Exercise aim
Reproduce the lines of the material exactly, excluding every image.

Input
========================================
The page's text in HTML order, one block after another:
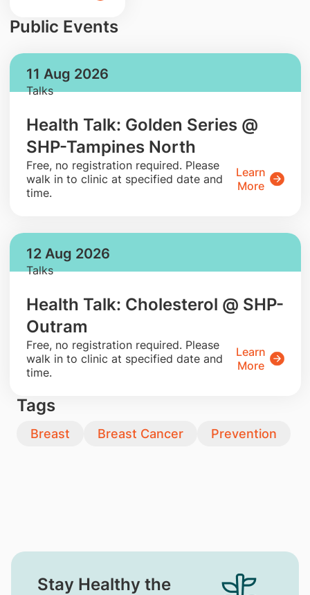
Public Events
11 Aug 2026
Talks
Health Talk: Golden Series @
SHP-Tampines North
​Free, no registration required. Please
walk in to clinic at specified date and
time.
Learn
More
12 Aug 2026
Talks
Health Talk: Cholesterol @ SHP-
Outram
​Free, no registration required. Please
walk in to clinic at specified date and
time.
Learn
More
Tags
Breast Breast Cancer Prevention
Stay Healthy the
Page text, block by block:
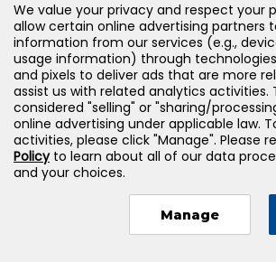
Legal
©2026Jones & Bartlett Learning,
Reserved
We value your privacy and respect your
allow certain online advertising partners
information from our services (e.g.,
usage information) through
and pixels to deliver ads that are more
assist us with related analytics activities.
considered "selling" or "sharing/
online advertising under applicable law.
activities, please click "Manage". Please
Policyto learn about all of our data
and your choices.
Manage
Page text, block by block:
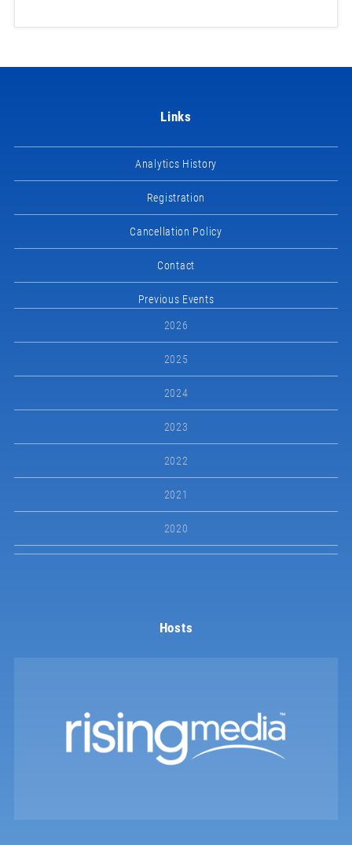
Links
Analytics History
Registration
Cancellation Policy
Contact
Previous Events
2026
2025
2024
2023
2022
2021
2020
Hosts
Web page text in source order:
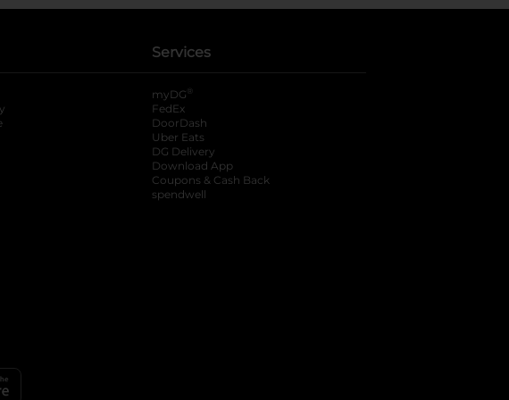
Services
myDG ®
FedEx
DoorDash
Uber Eats
DG Delivery
Download App
Coupons & Cash Back
spendwell
========================================
Result of this exercise
The page's text in HTML order, one block after another:
Public Events
11 Aug 2026
Talks
Health Talk: Golden Series @
SHP-Tampines North
​Free, no registration required. Please
walk in to clinic at specified date and
time.
Learn
More
12 Aug 2026
Talks
Health Talk: Cholesterol @ SHP-
Outram
​Free, no registration required. Please
walk in to clinic at specified date and
time.
Learn
More
Tags
Breast Breast Cancer Prevention
Stay Healthy the
Page text, block by block:
Legal
©2026Jones & Bartlett Learning,
Reserved
We value your privacy and respect your
allow certain online advertising partners
information from our services (e.g.,
usage information) through
and pixels to deliver ads that are more
assist us with related analytics activities.
considered "selling" or "sharing/
online advertising under applicable law.
activities, please click "Manage". Please
Policyto learn about all of our data
and your choices.
Manage
Page text, block by block:
Links
Analytics History
Registration
Cancellation Policy
Contact
Previous Events
2026
2025
2024
2023
2022
2021
2020
Hosts
Web page text in source order:
Services
myDG ®
FedEx
DoorDash
Uber Eats
DG Delivery
Download App
Coupons & Cash Back
spendwell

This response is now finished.